Excerpts from a dataset
********************

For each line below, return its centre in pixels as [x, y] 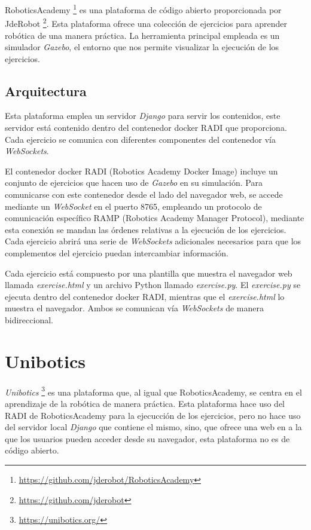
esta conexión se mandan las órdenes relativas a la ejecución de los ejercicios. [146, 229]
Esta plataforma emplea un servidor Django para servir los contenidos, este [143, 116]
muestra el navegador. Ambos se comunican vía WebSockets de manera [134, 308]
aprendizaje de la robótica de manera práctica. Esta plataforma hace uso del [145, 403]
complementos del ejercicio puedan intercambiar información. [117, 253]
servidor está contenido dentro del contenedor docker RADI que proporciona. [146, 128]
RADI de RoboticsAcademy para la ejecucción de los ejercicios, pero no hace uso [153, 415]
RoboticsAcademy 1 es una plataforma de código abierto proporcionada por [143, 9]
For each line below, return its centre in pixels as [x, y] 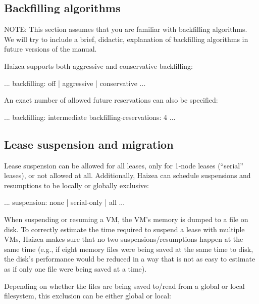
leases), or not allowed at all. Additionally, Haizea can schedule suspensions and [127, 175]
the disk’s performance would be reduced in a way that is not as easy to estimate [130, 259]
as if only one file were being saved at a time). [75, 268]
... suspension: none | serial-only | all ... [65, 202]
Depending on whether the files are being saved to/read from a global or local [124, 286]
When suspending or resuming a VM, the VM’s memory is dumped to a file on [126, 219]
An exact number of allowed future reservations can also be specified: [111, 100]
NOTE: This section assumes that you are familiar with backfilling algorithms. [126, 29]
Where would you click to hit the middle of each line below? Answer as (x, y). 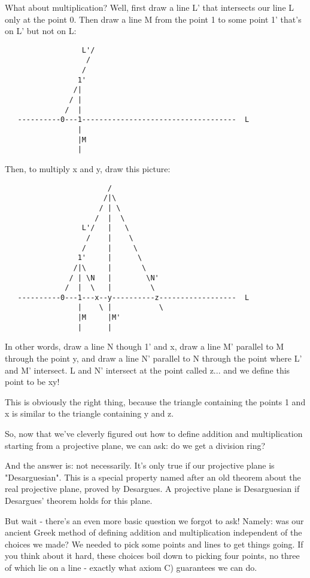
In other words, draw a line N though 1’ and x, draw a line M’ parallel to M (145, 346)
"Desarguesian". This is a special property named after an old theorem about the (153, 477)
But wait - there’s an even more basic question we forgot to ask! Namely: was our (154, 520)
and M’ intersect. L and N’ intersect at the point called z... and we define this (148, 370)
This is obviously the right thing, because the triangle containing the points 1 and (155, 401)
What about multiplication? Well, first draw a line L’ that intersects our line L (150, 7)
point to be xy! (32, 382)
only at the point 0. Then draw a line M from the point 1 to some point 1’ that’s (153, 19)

********************

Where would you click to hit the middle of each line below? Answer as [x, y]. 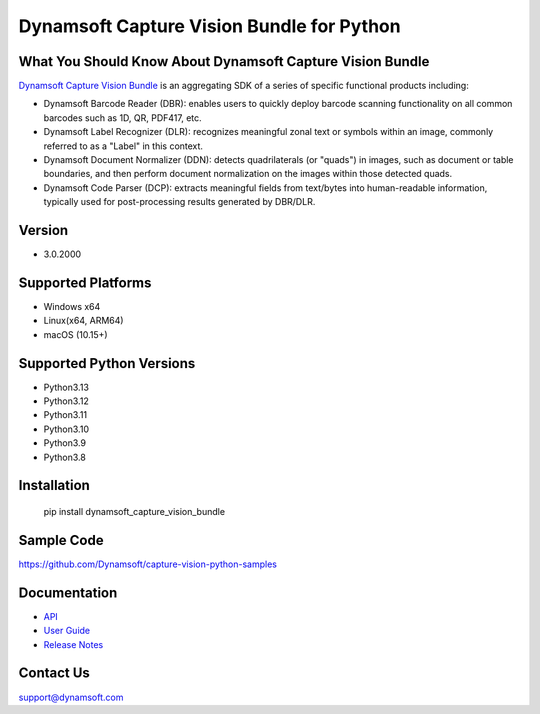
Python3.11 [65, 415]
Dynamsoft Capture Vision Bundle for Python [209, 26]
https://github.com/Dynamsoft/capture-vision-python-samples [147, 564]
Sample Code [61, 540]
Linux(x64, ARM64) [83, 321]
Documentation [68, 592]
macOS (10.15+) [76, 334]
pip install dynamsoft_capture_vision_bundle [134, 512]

********************

> Exercise requirements: Among the entries above, take the line with "An exact number", the line with "only at the", and all the lines between them, and restate them word for word without pictures.

> Problem solution:
An exact number of allowed future reservations can also be specified: [111, 100]
NOTE: This section assumes that you are familiar with backfilling algorithms. [126, 29]
Where would you click to hit the middle of each line below? Answer as (x, y). 
In other words, draw a line N though 1’ and x, draw a line M’ parallel to M (145, 346)
"Desarguesian". This is a special property named after an old theorem about the (153, 477)
But wait - there’s an even more basic question we forgot to ask! Namely: was our (154, 520)
and M’ intersect. L and N’ intersect at the point called z... and we define this (148, 370)
This is obviously the right thing, because the triangle containing the points 1 and (155, 401)
What about multiplication? Well, first draw a line L’ that intersects our line L (150, 7)
point to be xy! (32, 382)
only at the point 0. Then draw a line M from the point 1 to some point 1’ that’s (153, 19)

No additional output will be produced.